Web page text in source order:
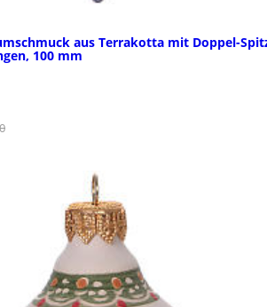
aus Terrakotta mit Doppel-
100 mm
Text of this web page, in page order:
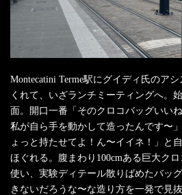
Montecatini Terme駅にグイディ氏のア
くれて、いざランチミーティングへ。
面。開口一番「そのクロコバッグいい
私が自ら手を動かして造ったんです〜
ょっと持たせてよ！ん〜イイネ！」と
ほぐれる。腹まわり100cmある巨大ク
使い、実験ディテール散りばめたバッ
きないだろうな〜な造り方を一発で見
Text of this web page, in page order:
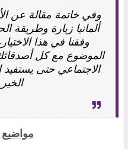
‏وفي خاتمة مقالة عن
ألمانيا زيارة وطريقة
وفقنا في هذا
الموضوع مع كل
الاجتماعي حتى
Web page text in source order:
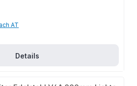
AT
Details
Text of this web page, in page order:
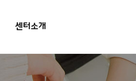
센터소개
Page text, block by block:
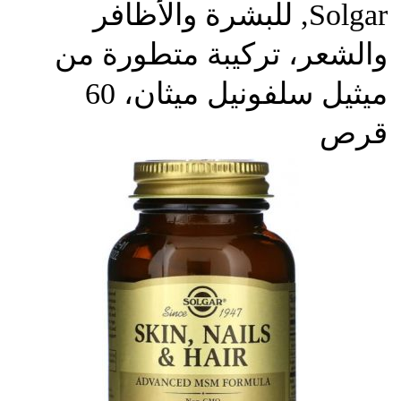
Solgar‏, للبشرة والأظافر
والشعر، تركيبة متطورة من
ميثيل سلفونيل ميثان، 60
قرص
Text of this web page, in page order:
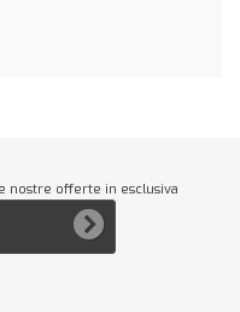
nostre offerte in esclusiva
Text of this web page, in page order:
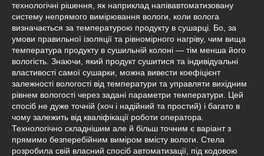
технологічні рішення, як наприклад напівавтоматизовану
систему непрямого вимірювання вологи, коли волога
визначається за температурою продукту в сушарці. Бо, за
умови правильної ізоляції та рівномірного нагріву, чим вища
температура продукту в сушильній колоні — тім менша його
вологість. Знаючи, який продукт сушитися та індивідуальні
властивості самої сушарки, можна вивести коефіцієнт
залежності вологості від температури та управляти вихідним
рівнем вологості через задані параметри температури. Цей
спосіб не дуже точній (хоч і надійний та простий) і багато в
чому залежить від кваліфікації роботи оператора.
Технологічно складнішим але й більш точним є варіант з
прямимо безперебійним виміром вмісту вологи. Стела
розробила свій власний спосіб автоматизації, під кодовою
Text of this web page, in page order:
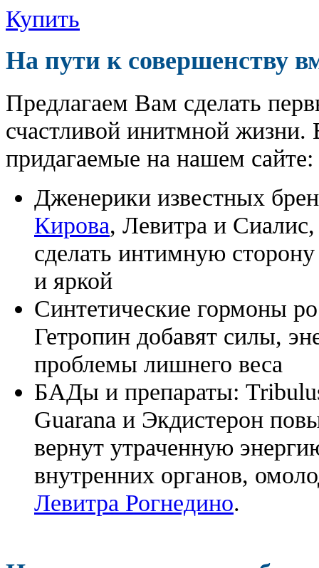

• REQUIREMENT:
A word-for-word copy of the records is required. Leave out every picture.

• RESULT OF THE EXERCISE:
Web page text in source order:
aus Terrakotta mit Doppel-
100 mm
Text of this web page, in page order:
Montecatini Terme駅にグイディ氏のア
くれて、いざランチミーティングへ。
面。開口一番「そのクロコバッグいい
私が自ら手を動かして造ったんです〜
ょっと持たせてよ！ん〜イイネ！」と
ほぐれる。腹まわり100cmある巨大ク
使い、実験ディテール散りばめたバッ
きないだろうな〜な造り方を一発で見
Text of this web page, in page order:
‏وفي خاتمة مقالة عن
ألمانيا زيارة وطريقة
وفقنا في هذا
الموضوع مع كل
الاجتماعي حتى
Web page text in source order:
AT
Details
Text of this web page, in page order:
센터소개
Page text, block by block:
Solgar‏, للبشرة والأظافر
والشعر، تركيبة متطورة من
ميثيل سلفونيل ميثان، 60
قرص
Text of this web page, in page order:
nostre offerte in esclusiva
Text of this web page, in page order:
технологічні рішення, як наприклад напівавтоматизовану
систему непрямого вимірювання вологи, коли волога
визначається за температурою продукту в сушарці. Бо, за
умови правильної ізоляції та рівномірного нагріву, чим вища
температура продукту в сушильній колоні — тім менша його
вологість. Знаючи, який продукт сушитися та індивідуальні
властивості самої сушарки, можна вивести коефіцієнт
залежності вологості від температури та управляти вихідним
рівнем вологості через задані параметри температури. Цей
спосіб не дуже точній (хоч і надійний та простий) і багато в
чому залежить від кваліфікації роботи оператора.
Технологічно складнішим але й більш точним є варіант з
прямимо безперебійним виміром вмісту вологи. Стела
розробила свій власний спосіб автоматизації, під кодовою
Text of this web page, in page order:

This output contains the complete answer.